— Как рабочую гипотезу. С оговорками и памятуя о нашем утреннем разговоре в машине.

— Хорошо. После того как Скелтон осмотрел револьвер с инициалами, у его светлости был шанс подменить револьверы и выстрелить вот из этого? Он мог с самого начала держать его при себе?

— В непосредственном соседстве с дюжиной или около того людей, которые все время толклись рядом? Я бы сказал, определенно нет. И он не знал, что Скелтон попросит посмотреть револьвер. И что он сделал со вторым револьвером потом? Мы ведь его обыскали.

— Выбросил куда-то? Так или иначе, где он?

— Если мы взяли верный след, то где-то в «Метрономе», а «Метроном» мы обыскали. Но продолжайте.

— Так вот, сэр, если револьвер подменил не его светлость, то кто?

— Могла бы его падчерица. Или еще кто-то из их компании. Они, как вы помните, находились рядом с сомбреро. Они вставали потанцевать и расхаживали между столом и краем сцены. В какой-то момент леди Пастерн находилась за столом одна. Я не видел, чтобы она двигалась, но, разумеется, я к ней не присматривался. У всех дам были сравнительно большие вечерние сумочки. Подвох в этой теории, Братец Лис, в том, что они не знали, что окажутся рядом с сомбреро, и скорее всего даже не знали, что он намерен затолкать под него свой треклятый револьвер.

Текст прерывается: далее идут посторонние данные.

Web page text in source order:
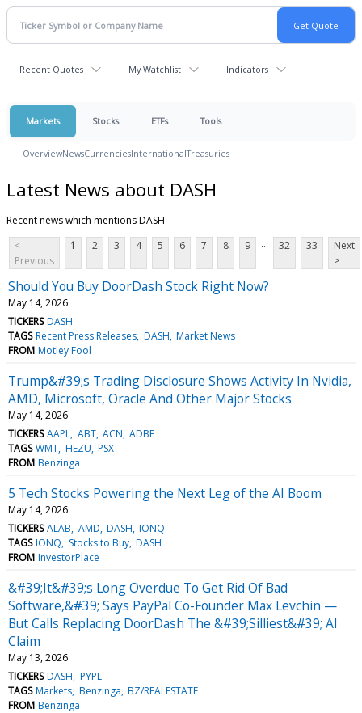
Recent Quotes My Watchlist Indicators
Markets Stocks ETFs Tools
OverviewNewsCurrenciesInternationalTreasuries
Latest News about DASH
Recent news which mentions DASH
<
Previous
1 2 3 4 5 6 7 8 9 ... 32 33
Next
>
Should You Buy DoorDash Stock Right Now?
May 14, 2026
TICKERS DASH
TAGS Recent Press Releases DASH Market News
FROM Motley Fool
Trump&#39;s Trading Disclosure Shows Activity In Nvidia,
AMD, Microsoft, Oracle And Other Major Stocks
May 14, 2026
TICKERS AAPL ABT ACN ADBE
TAGS WMT HEZU PSX
FROM Benzinga
5 Tech Stocks Powering the Next Leg of the AI Boom
May 14, 2026
TICKERS ALAB AMD DASH IONQ
TAGS IONQ Stocks to Buy DASH
FROM InvestorPlace
&#39;It&#39;s Long Overdue To Get Rid Of Bad
Software,&#39; Says PayPal Co-Founder Max Levchin —
But Calls Replacing DoorDash The &#39;Silliest&#39; AI
Claim
May 13, 2026
TICKERS DASH PYPL
TAGS Markets Benzinga BZ/REALESTATE
FROM Benzinga
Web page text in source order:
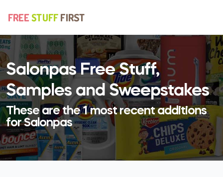
Salonpas Free Stuff,
Samples and Sweepstakes
These are the 1 most recent additions
for Salonpas
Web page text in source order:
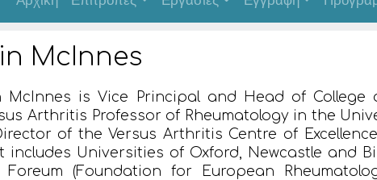
McInnes
McInnes is Vice Principal and Head of
Arthritis Professor of Rheumatology in the
of the Versus Arthritis Centre of
includes Universities of Oxford, Newcastle and
Foreum (Foundation for European
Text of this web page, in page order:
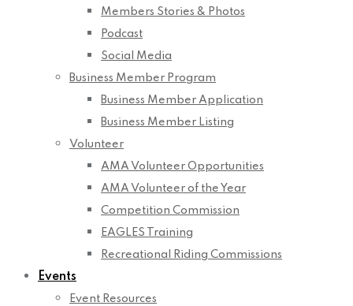
Members Stories & Photos
Podcast
Social Media
Business Member Program
Business Member Application
Business Member Listing
Volunteer
AMA Volunteer Opportunities
AMA Volunteer of the Year
Competition Commission
EAGLES Training
Recreational Riding Commissions
Events
Event Resources
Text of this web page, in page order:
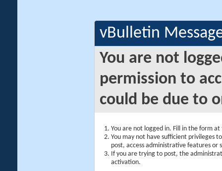
vBulletin
You are not
permission to
could be due to
You are not logged in. Fill in the form
You may not have sufficient privileges
post, access administrative features or
If you are trying to post, the
activation.
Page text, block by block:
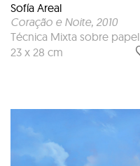
Sofía Areal
Coração e Noite, 2010
Técnica Mixta sobre papel
23 x 28 cm

Фокс прикусил короткий седоватый ус и, уперев ладони в колени, словно бы впал в своего рода транс. Потом так же внезапно вышел из него и пробормотал:

— Теперь Скелтон. Сид Скелтон. Мог Сид Скелтон произвести подмену? Вы мне сейчас напомните, что все там за ним наблюдали, но так ли уж пристально? Сид Скелтон.

— Продолжайте, Фокс.

— Сид Скелтон сам по себе, так сказать. Он ушел из комнаты оркестрантов до того, как его светлость вышел на сцену. Что, если он подменил револьвер с инициалами? Что, если он сразу вышел и выбросил оружие в первый же водосток, какой ему попался? Сид знал, что шанс у него будет, верно?

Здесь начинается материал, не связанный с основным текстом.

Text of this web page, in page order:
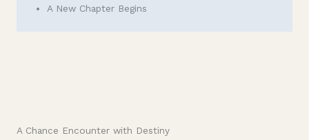
A New Chapter Begins
A Chance Encounter with Destiny
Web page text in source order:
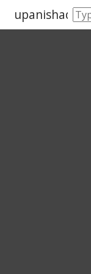
upanishads
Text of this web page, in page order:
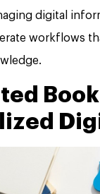
digital
workflows
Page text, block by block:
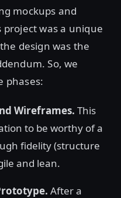
mockups and
project was a unique
design was the
So, we
phases:
Wireframes. This
to be worthy of a
fidelity (structure
and lean.
After a
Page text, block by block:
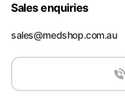
Sales enquiries
sales@medshop.com.au
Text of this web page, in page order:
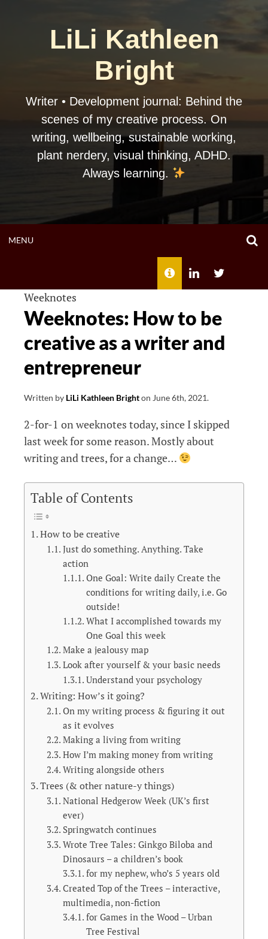
LiLi Kathleen
Bright
Writer • Development journal: Behind the
scenes of my creative process. On
writing, wellbeing, sustainable working,
plant nerdery, visual thinking, ADHD.
Always learning.
MENUOPEN
ABOUT LILI
Weeknotes
Weeknotes: How to be
creative as a writer and
entrepreneur
Written by LiLi Kathleen Brighton June 6th, 2021.
2-for-1 on weeknotes today, since I skipped
last week for some reason. Mostly about
writing and trees, for a change…
Table of Contents
How to be creative
Just do something. Anything. Take
action
One Goal: Write daily Create the
conditions for writing daily, i.e. Go
outside!
What I accomplished towards my
One Goal this week
Make a jealousy map
Look after yourself & your basic needs
Understand your psychology
Writing: How’s it going?
On my writing process & figuring it out
as it evolves
Making a living from writing
How I’m making money from writing
Writing alongside others
Trees (& other nature-y things)
National Hedgerow Week (UK’s first
ever)
Springwatch continues
Wrote Tree Tales: Ginkgo Biloba and
Dinosaurs – a children’s book
for my nephew, who’s 5 years old
Created Top of the Trees – interactive,
multimedia, non-fiction
for Games in the Wood – Urban
Tree Festival
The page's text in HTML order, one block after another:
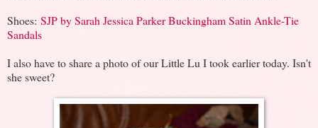
Shoes: SJP by Sarah Jessica Parker Buckingham Satin Ankle-Tie
Sandals
I also have to share a photo of our Little Lu I took earlier today. Isn't
she sweet?
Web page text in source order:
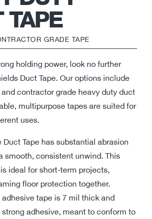
TAPE
GRADE TAPE
holding power, look no further
Duct Tape. Our options include
contractor grade heavy duty duct
multipurpose tapes are suited for
uses.
Duct Tape has substantial abrasion
smooth, consistent unwind. This
ideal for short-term projects,
floor protection together.
tape is 7 mil thick and
adhesive, meant to conform to
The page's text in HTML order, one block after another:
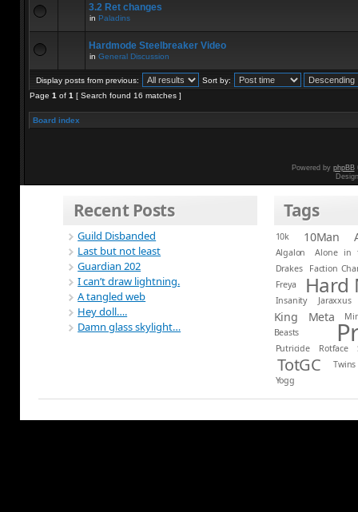
3.2 Ret changes
in Paladins
Hardmode Steelbreaker Video
in General Discussion
Display posts from previous:
Sort by:
Page 1 of 1 [ Search found 16 matches ]
Board index
Powered by phpBB
Recent Posts
Guild Disbanded
Last but not least
Guardian 202
I can’t draw lightning.
A tangled web
Hey doll….
Damn glass skylight…
Tags
10k 10Man
Algalon
Alone in
Drakes
Faction
Freya
Hard
Insanity Jaraxxus
King Meta
Beasts
Putricide Rotface
TotGC
Twins
Yogg
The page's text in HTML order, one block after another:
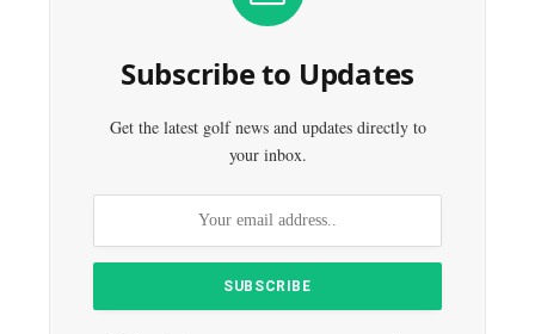
Subscribe to Updates
Get the latest golf news and updates directly to
your inbox.
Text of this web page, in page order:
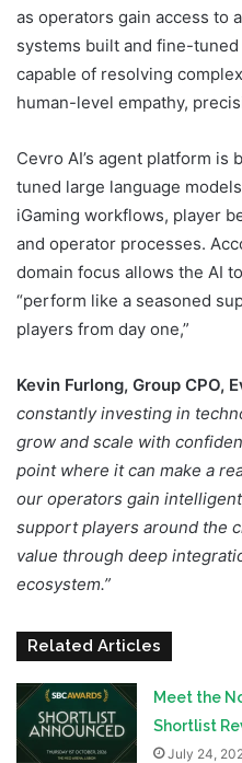
as operators gain access to
systems built and fine-
capable of resolving
human-level empathy,
Cevro AI’s agent platform
tuned large language
iGaming workflows, player
and operator processes.
domain focus allows the AI
“perform like a seasoned
players from day one,”
Kevin Furlong, Group CPO,
constantly investing in
grow and scale with
point where it can make a
our operators gain
support players around the
value through deep
ecosystem.”
Related Articles
Meet the
Shortlist
July 24,
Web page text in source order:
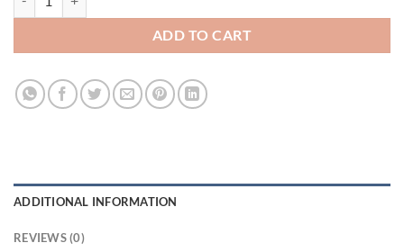
ADD TO CART
ADDITIONAL INFORMATION
REVIEWS (0)
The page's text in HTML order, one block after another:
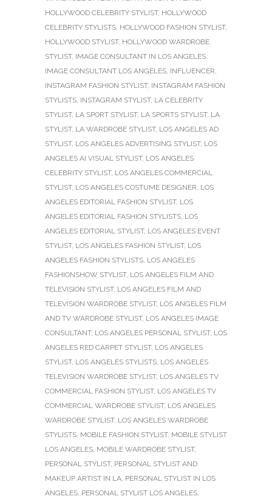
HOLLYWOOD CELEBRITY STYLIST, HOLLYWOOD
CELEBRITY STYLISTS, HOLLYWOOD FASHION STYLIST,
HOLLYWOOD STYLIST, HOLLYWOOD WARDROBE
STYLIST, IMAGE CONSULTANT IN LOS ANGELES,
IMAGE CONSULTANT LOS ANGELES, INFLUENCER,
INSTAGRAM FASHION STYLIST, INSTAGRAM FASHION
STYLISTS, INSTAGRAM STYLIST, LA CELEBRITY
STYLIST, LA SPORT STYLIST, LA SPORTS STYLIST, LA
STYLIST, LA WARDROBE STYLIST, LOS ANGELES AD
STYLIST, LOS ANGELES ADVERTISING STYLIST, LOS
ANGELES AI VISUAL STYLIST, LOS ANGELES
CELEBRITY STYLIST, LOS ANGELES COMMERCIAL
STYLIST, LOS ANGELES COSTUME DESIGNER, LOS
ANGELES EDITORIAL FASHION STYLIST, LOS
ANGELES EDITORIAL FASHION STYLISTS, LOS
ANGELES EDITORIAL STYLIST, LOS ANGELES EVENT
STYLIST, LOS ANGELES FASHION STYLIST, LOS
ANGELES FASHION STYLISTS, LOS ANGELES
FASHIONSHOW STYLIST, LOS ANGELES FILM AND
TELEVISION STYLIST, LOS ANGELES FILM AND
TELEVISION WARDROBE STYLIST, LOS ANGELES FILM
AND TV WARDROBE STYLIST, LOS ANGELES IMAGE
CONSULTANT, LOS ANGELES PERSONAL STYLIST, LOS
ANGELES RED CARPET STYLIST, LOS ANGELES
STYLIST, LOS ANGELES STYLISTS, LOS ANGELES
TELEVISION WARDROBE STYLIST, LOS ANGELES TV
COMMERCIAL FASHION STYLIST, LOS ANGELES TV
COMMERCIAL WARDROBE STYLIST, LOS ANGELES
WARDROBE STYLIST, LOS ANGELES WARDROBE
STYLISTS, MOBILE FASHION STYLIST, MOBILE STYLIST
LOS ANGELES, MOBILE WARDROBE STYLIST,
PERSONAL STYLIST, PERSONAL STYLIST AND
MAKEUP ARTIST IN LA, PERSONAL STYLIST IN LOS
ANGELES, PERSONAL STYLIST LOS ANGELES,
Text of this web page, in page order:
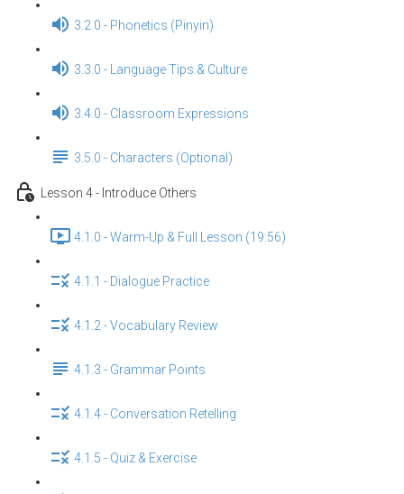
3.2.0 - Phonetics (Pinyin)
3.3.0 - Language Tips & Culture
3.4.0 - Classroom Expressions
3.5.0 - Characters (Optional)
Lesson 4 - Introduce Others
4.1.0 - Warm-Up & Full Lesson (19:56)
4.1.1 - Dialogue Practice
4.1.2 - Vocabulary Review
4.1.3 - Grammar Points
4.1.4 - Conversation Retelling
4.1.5 - Quiz & Exercise
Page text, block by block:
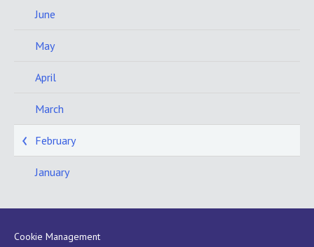
June
May
April
March
February
January
Cookie Management
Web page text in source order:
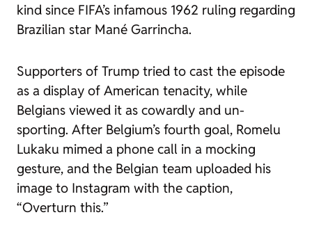
kind since FIFA’s infamous 1962 ruling regarding
Brazilian star Mané Garrincha.
Supporters of Trump tried to cast the episode
as a display of American tenacity, while
Belgians viewed it as cowardly and un-
sporting. After Belgium’s fourth goal, Romelu
Lukaku mimed a phone call in a mocking
gesture, and the Belgian team uploaded his
image to Instagram with the caption,
“Overturn this.”

— Как, когда и где он смастерил снаряд из трубки от зонта и шильца и затолкал его в дуло второго револьвера? Откуда он взял, так сказать, амуницию? И как к нему попал револьвер? Он-то на Дьюкс-Гейт не обедал.

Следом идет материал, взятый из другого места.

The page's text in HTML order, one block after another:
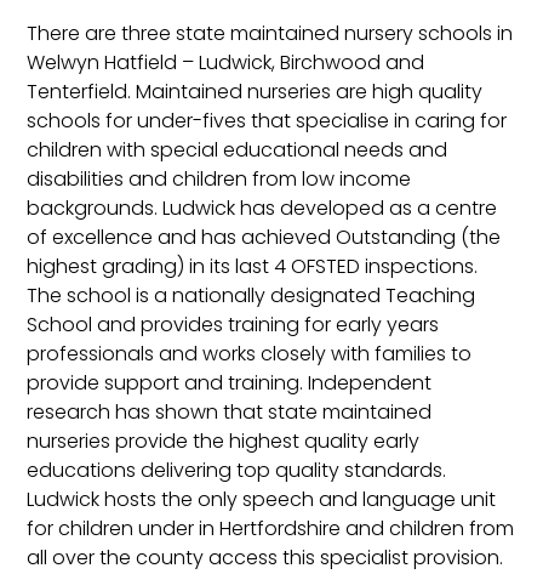
There are three state maintained nursery schools in
Welwyn Hatfield – Ludwick, Birchwood and
Tenterfield. Maintained nurseries are high quality
schools for under-fives that specialise in caring for
children with special educational needs and
disabilities and children from low income
backgrounds. Ludwick has developed as a centre
of excellence and has achieved Outstanding (the
highest grading) in its last 4 OFSTED inspections.
The school is a nationally designated Teaching
School and provides training for early years
professionals and works closely with families to
provide support and training. Independent
research has shown that state maintained
nurseries provide the highest quality early
educations delivering top quality standards.
Ludwick hosts the only speech and language unit
for children under in Hertfordshire and children from
all over the county access this specialist provision.
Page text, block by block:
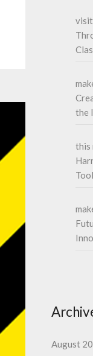
the
this
August
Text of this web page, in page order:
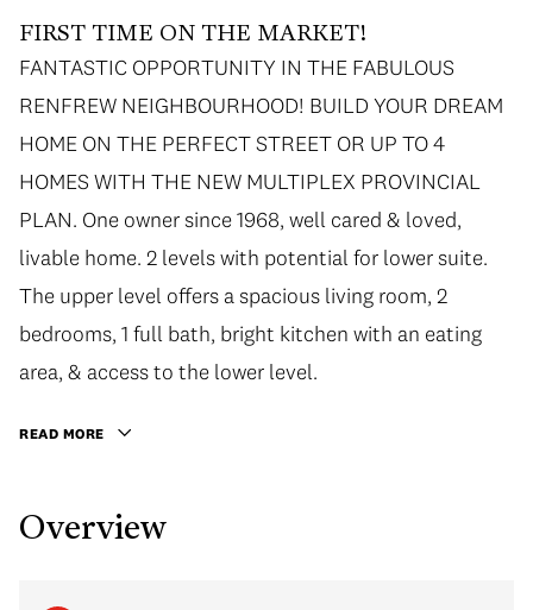
FIRST TIME ON THE MARKET!
FANTASTIC OPPORTUNITY IN THE FABULOUS
RENFREW NEIGHBOURHOOD! BUILD YOUR DREAM
HOME ON THE PERFECT STREET OR UP TO 4
HOMES WITH THE NEW MULTIPLEX PROVINCIAL
PLAN. One owner since 1968, well cared & loved,
livable home. 2 levels with potential for lower suite.
The upper level offers a spacious living room, 2
bedrooms, 1 full bath, bright kitchen with an eating
area, & access to the lower level.
READ MORE
Overview
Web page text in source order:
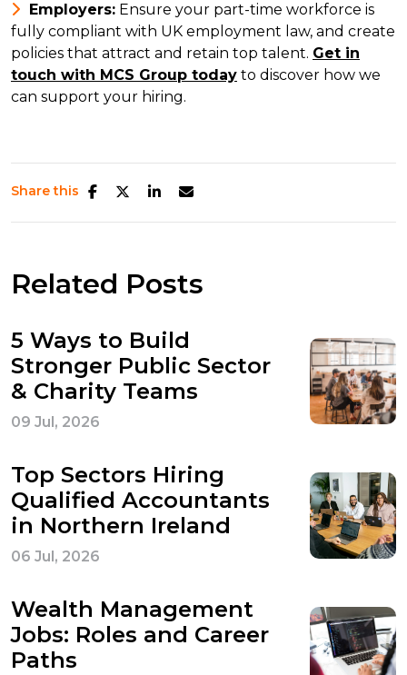
Employers: Ensure your part-time workforce is
fully compliant with UK employment law, and create
policies that attract and retain top talent. Get in
touch with MCS Group today to discover how we
can support your hiring.
Share this
Related Posts
5 Ways to Build
Stronger Public Sector
& Charity Teams
09 Jul, 2026
Top Sectors Hiring
Qualified Accountants
in Northern Ireland
06 Jul, 2026
Wealth Management
Jobs: Roles and Career
Paths
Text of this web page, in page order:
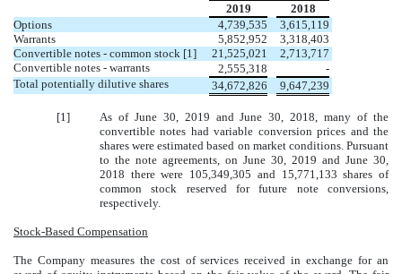
2019
2018
Options
4,739,535
3,615,119
Warrants
5,852,952
3,318,403
Convertible notes - common stock [1]
21,525,021
2,713,717
Convertible notes - warrants
2,555,318
-
Total potentially dilutive shares
34,672,826 9,647,239
[1]
As of June 30, 2019 and June 30, 2018, many of the
convertible notes had variable conversion prices and the
shares were estimated based on market conditions. Pursuant
to the note agreements, on June 30, 2019 and June 30,
2018 there were 105,349,305 and 15,771,133 shares of
common stock reserved for future note conversions,
respectively.
Stock-Based Compensation
The Company measures the cost of services received in exchange for an
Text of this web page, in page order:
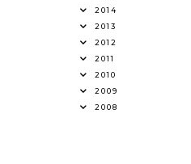
2014
2013
2012
2011
2010
2009
2008

— Да, — тяжеловесно согласился Фокс, — закавыка. Интересно, удастся ли вам ее обойти. Ладно, пока оставим Скелтона. Кто еще у нас есть? Морри. С точки зрения подмены Морри как-нибудь вписывается?

— Согласно заявлениям обоих, он не оказывался рядом с Пастерном с того момента, когда Скелтон осматривал револьвер, до того момента, когда Ривера был убит. Они были наедине в комнате оркестрантов, перед тем как Морри вышел на сцену, но Пастерн с обычным его страстным старанием обелить других утверждает, что Морри к нему не подходил. А ведь пистолет был у Пастерна в кармане.

Фокс вернулся к своему трансу.

— Думаю, — сказал Аллейн, — это будет одно из тех дел, где, когда мы устраним невозможное, останется только невероятное, которое придется принять faute de mieux[45], если можно так выразиться. И пока, Фокс, я считаю, что то самое невероятное мы пока не нашли. По крайней мере у него есть то достоинство, что оно объяснит все чудачества и странности.

— Боюсь, если ответ окажется таков, нам никогда не завершить расследование.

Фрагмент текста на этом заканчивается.